Enciclopedia e sapere
Nata con il titolo Dizionario ragionato delle scienze, delle arti e dei mestieri e diretta da Diderot e d’Alembert, in 28 volumi, è la summa del sapere dell’epoca. L'obiettivo era quello di raccogliere il sapere, rendendo conto dei progressi del sapere stesso, indicare soluzioni in grado di migliorare la condizione umana e cambiare il comune modo di pensare. Uno dei principali pensieri che venne diffuso fu proprio quello illuminista. L’opera ebbe grande successo ma subì la condanna del re di Francia e la scomunica del papa (fu messa nell’Indice dei libri proibiti e da allora venne stampata clandestinamente).
Domande da interrogazione
- Qual è il significato del termine "secolo dei lumi"?
- Chi sono i principali esponenti dell'Illuminismo?

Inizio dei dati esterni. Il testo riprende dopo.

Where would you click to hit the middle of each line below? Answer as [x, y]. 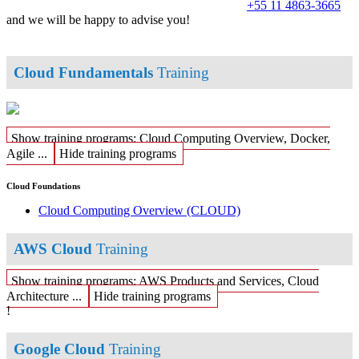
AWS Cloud [53, 249]
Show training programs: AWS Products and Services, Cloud [165, 280]
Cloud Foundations [43, 186]
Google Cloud [60, 349]
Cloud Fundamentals [84, 72]
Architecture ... [44, 296]
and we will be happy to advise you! [98, 19]
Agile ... [27, 154]
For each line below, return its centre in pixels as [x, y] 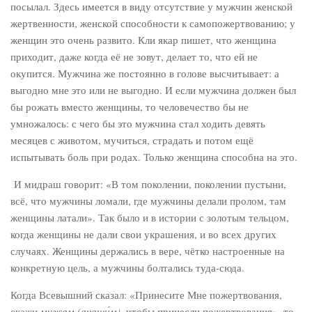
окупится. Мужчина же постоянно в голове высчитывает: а [145, 73]
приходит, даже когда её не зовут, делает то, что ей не [134, 56]
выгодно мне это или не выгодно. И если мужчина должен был [153, 90]
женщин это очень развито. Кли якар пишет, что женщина [143, 40]
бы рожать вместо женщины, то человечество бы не [130, 107]
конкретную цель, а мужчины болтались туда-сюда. [127, 267]
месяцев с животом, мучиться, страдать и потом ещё [132, 140]
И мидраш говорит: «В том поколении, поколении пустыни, [148, 184]
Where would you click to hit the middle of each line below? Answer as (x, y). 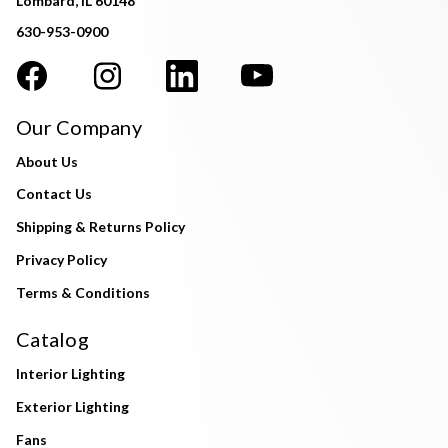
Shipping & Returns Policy (100, 227)
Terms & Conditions (83, 293)
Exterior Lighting (72, 407)
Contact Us (54, 194)
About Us (47, 161)
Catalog (52, 339)
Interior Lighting (70, 374)
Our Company (79, 126)
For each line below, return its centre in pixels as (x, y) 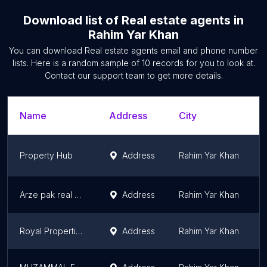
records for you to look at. (202, 63)
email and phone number (208, 50)
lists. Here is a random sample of (77, 63)
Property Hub (46, 155)
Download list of (72, 20)
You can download (47, 50)
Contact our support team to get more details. (133, 75)
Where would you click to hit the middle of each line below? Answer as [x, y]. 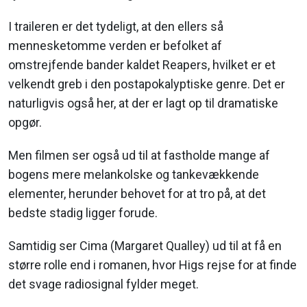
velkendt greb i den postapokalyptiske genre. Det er [147, 84]
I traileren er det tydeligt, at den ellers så [116, 27]
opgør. [25, 123]
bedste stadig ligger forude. [83, 213]
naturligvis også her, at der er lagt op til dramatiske [143, 103]
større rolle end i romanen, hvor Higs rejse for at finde [152, 265]
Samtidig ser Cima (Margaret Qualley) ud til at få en [145, 246]
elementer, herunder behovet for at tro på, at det [137, 194]
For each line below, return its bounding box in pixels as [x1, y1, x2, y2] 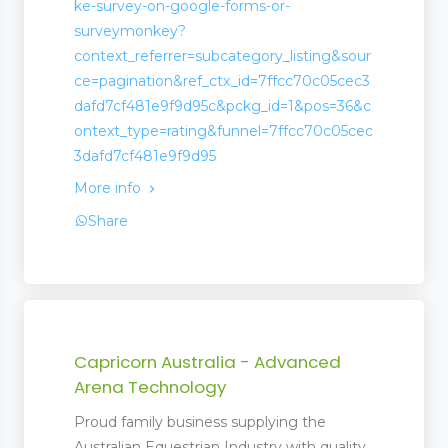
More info [74, 179, 145, 198]
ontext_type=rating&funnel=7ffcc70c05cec [74, 122, 373, 141]
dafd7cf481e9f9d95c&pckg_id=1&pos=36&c [74, 97, 371, 116]
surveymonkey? [74, 22, 186, 41]
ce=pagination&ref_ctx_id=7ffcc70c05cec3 [74, 72, 370, 91]
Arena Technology [74, 375, 226, 400]
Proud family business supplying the [74, 413, 326, 432]
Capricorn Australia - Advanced [74, 350, 341, 375]
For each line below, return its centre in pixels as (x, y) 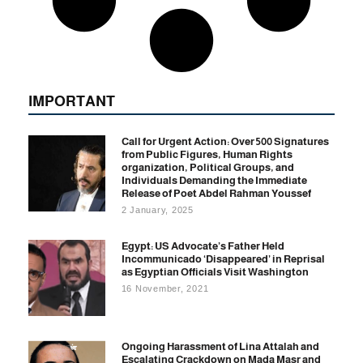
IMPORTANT (72, 101)
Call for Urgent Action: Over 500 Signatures (225, 141)
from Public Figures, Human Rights (207, 154)
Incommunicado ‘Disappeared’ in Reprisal (223, 258)
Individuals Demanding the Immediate (214, 180)
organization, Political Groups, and (207, 167)
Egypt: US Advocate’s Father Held (203, 246)
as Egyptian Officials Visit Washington (215, 271)
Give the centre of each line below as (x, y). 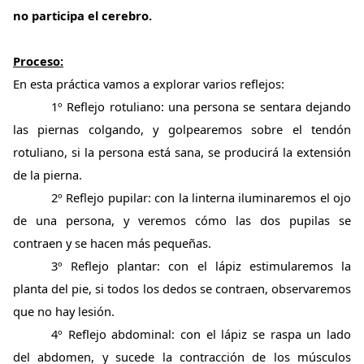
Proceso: (38, 61)
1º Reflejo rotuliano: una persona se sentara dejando (201, 106)
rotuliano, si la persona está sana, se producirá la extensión (182, 152)
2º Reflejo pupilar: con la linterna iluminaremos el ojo (201, 197)
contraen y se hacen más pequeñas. (112, 243)
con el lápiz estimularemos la (260, 265)
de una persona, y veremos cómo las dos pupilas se (182, 220)
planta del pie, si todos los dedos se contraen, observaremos (182, 288)
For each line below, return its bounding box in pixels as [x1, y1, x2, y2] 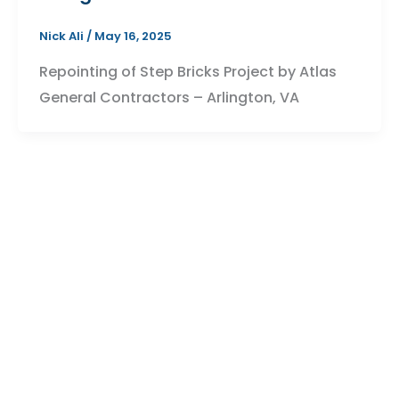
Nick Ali [38, 28, 86, 45]
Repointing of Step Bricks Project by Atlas [38, 61, 337, 82]
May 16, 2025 [94, 28, 172, 45]
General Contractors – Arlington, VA [38, 86, 299, 108]
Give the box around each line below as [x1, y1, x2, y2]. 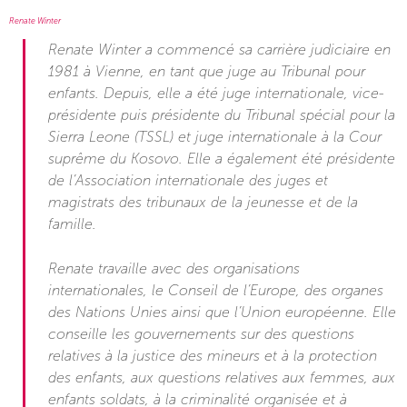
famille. [48, 216, 96, 232]
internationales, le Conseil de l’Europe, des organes [48, 283, 383, 298]
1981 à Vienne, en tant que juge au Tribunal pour [48, 64, 365, 79]
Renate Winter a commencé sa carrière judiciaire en [48, 42, 391, 57]
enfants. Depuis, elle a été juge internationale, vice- [48, 85, 384, 101]
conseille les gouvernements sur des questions [48, 326, 354, 342]
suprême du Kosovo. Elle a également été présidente [48, 151, 395, 166]
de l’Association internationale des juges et [48, 173, 328, 188]
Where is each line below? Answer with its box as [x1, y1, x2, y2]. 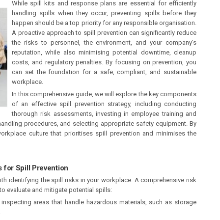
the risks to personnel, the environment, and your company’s [12, 39, 196, 46]
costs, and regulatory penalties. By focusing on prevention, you [12, 58, 196, 66]
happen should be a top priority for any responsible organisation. [12, 19, 196, 27]
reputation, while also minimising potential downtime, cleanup [12, 49, 196, 56]
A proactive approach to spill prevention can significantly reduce [12, 29, 196, 36]
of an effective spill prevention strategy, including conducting [12, 100, 196, 108]
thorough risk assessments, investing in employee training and [12, 110, 196, 117]
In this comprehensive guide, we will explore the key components [12, 90, 196, 98]
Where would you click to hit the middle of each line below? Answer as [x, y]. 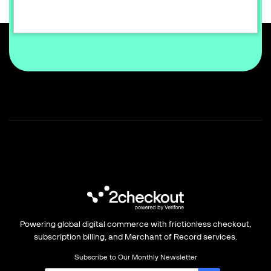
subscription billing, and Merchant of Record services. [135, 237]
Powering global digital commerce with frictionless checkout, [135, 224]
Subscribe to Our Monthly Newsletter [135, 257]
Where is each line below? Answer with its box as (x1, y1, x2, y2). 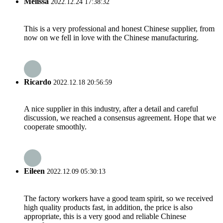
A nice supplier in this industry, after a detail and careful (24, 105, 198, 113)
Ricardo (24, 77, 51, 86)
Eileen (24, 167, 45, 176)
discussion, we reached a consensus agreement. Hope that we (24, 113, 216, 122)
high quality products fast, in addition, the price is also (24, 203, 193, 212)
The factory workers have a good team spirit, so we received (24, 194, 213, 203)
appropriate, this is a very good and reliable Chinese (24, 212, 186, 221)
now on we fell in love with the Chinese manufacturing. (24, 33, 199, 42)
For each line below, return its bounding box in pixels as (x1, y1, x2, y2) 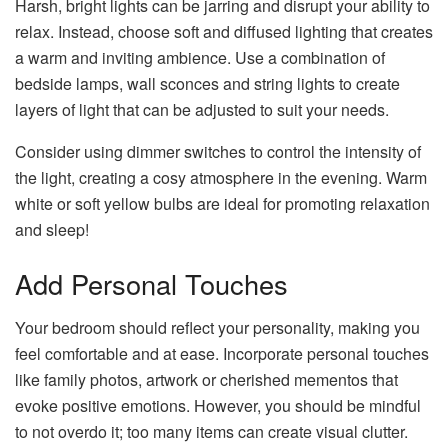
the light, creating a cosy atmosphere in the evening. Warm (15, 166, 427, 190)
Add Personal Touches (15, 263, 296, 303)
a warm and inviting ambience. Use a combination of (15, 46, 385, 70)
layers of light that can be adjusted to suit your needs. (15, 98, 393, 122)
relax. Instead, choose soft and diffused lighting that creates (15, 20, 433, 44)
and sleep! (15, 218, 93, 242)
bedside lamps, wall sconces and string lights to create (15, 72, 400, 96)
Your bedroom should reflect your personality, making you (15, 316, 420, 340)

- Qual è l'obiettivo principale degli illuministi?
- Come si sviluppa la critica al sapere autoritario durante l'Illuminismo?
- Quali fattori hanno contribuito alla diffusione dell'Illuminismo?
Il "secolo dei lumi" si riferisce al Settecento, periodo in cui si sviluppa il movimento illuminista, caratterizzato dalla valorizzazione della ragione e dal contrasto tra il vecchio e il nuovo.
I massimi esponenti dell'Illuminismo includono Voltaire, Diderot, d’Alembert, Rousseau e Locke, che hanno contribuito significativamente al pensiero illuminista in Europa e oltre.
L'obiettivo degli illuministi è il progresso civile e l'erudizione dell'umanità, promuovendo un passaggio dall'ignoranza a una nuova età caratterizzata da conoscenza e spirito critico.
Durante l'Illuminismo, si sviluppa una forte critica al dogmatismo religioso e al sapere autoritario, con filosofi come Locke e Voltaire che promuovono la tolleranza e la libertà di pensiero.
La diffusione dell'Illuminismo è stata facilitata dalla massoneria, dalla stampa libera, dai luoghi di dibattito e dall'Enciclopedia, che hanno permesso la circolazione delle idee illuministe.